When speaking to one of my three daughters the other day, I realized that somehow she was under the impression that she couldn’t do something ‘because I’m a girl’. I strive not to do anything that upholds this impression, but the problem is that I believe society is so male-centered that women must take it upon themselves to change.
As a father of three girls, I want to make sure – as much as I can – that they live in a fair world, not one where they are constantly in second place. So here’s my list of things women should stop / start doing:
- Don’t change your name when you get married – why can’t your husband change his? Marriage is the seal of a contract between two parties to form a union for life, and immediately, the woman has to submit to her husband by taking his name. It sets the tone for future life. Is there any law that says a woman should take her husband’s name? If there is, it should be repealed, if there isn’t such a law, woman shouldn’t do it.
- Speaking of marriage, why not have the groom’s mother give him away to his future wife and not have the father give the bride away – is she his possession?
- Don’t accept low paid jobs. Just don’t. If you do, you are setting yourself up for a big fall. Don’t let people (usually men) put you down and make you lose your self-esteem to the point that you believe you can only do marginal jobs.
- When you’re offered a normal (sic) job, don’t accept the salary they offer – ask for 20% more. In this way, you are ether on an equally footing with your male counterparts or you’re getting a better pay than them (because you probably deserve it).

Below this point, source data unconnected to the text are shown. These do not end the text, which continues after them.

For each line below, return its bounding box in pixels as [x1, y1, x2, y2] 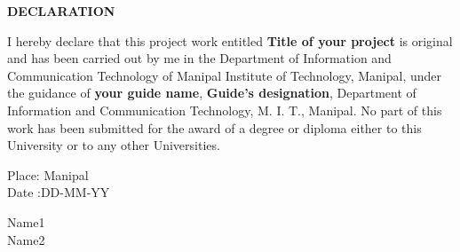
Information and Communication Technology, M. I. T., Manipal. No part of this [7, 100, 442, 119]
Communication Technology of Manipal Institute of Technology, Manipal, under [7, 66, 442, 84]
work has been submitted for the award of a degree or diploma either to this [7, 118, 422, 137]
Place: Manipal [7, 165, 89, 184]
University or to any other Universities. [7, 136, 220, 154]
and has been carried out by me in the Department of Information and [7, 49, 392, 67]
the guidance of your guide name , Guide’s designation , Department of [7, 83, 416, 102]
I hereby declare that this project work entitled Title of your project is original [7, 31, 453, 50]
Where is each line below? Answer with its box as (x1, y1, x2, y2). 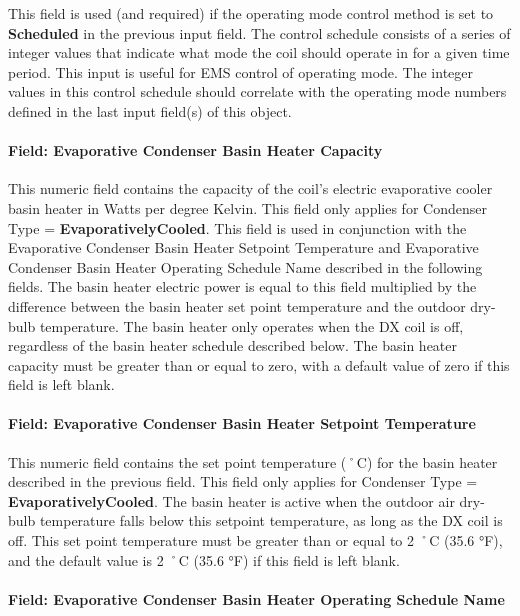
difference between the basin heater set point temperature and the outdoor (8, 295, 466, 316)
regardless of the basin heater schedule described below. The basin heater (8, 335, 458, 356)
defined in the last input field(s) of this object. (8, 100, 292, 121)
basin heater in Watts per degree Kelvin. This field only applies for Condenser (8, 197, 487, 218)
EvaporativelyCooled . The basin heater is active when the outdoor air (8, 490, 455, 511)
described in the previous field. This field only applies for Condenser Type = (8, 471, 478, 492)
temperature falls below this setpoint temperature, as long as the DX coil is (39, 510, 503, 531)
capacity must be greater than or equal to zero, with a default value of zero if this (8, 354, 510, 375)
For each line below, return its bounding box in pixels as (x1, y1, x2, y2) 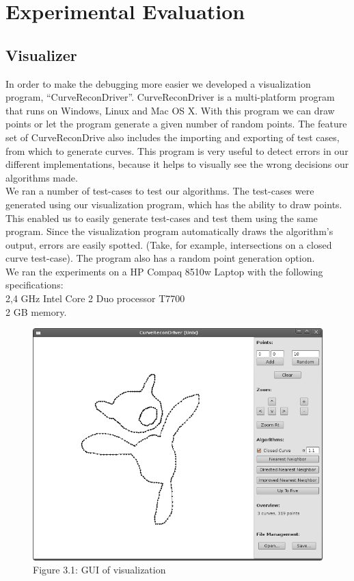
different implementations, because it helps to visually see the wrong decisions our (5, 157, 349, 171)
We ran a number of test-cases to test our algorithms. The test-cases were (5, 184, 314, 198)
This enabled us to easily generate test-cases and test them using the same (5, 210, 318, 225)
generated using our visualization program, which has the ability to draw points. (5, 197, 342, 211)
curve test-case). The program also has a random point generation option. (5, 251, 315, 265)
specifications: (5, 277, 64, 292)
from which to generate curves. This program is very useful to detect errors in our (5, 143, 349, 158)
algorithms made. (5, 170, 78, 184)

- Don’t agree to having women’s quotas – they simply reinforce the idea that you ‘only got the job because you’re a woman’ and, by definition, men are better.
- Do laugh at ‘jokes’ which undermine women – the ‘must be a woman driver’ type jokes. These are men’s way of putting you down subtly.
- Always, always have control over your finances. Always
- If you are a housewife, treat it as a job like any other. This means that you need to plan, budget and also ensure you have time off. It also means that you can’t expect your husband / partner to know what you do (in the same way you don’t know what he does).
- If you want a job, go for it. Your husband / partner can also stay home as a househusband. The he can enjoy ‘not working all day’
- Drive, at least half the times you are with your partner / husband.
- If your husband / partner is so keen on showing off his skill with the BBQ, you should also make sure he does the same with the induction cooker.
- If you want to be treated equally, don’t expect men to open doors for you.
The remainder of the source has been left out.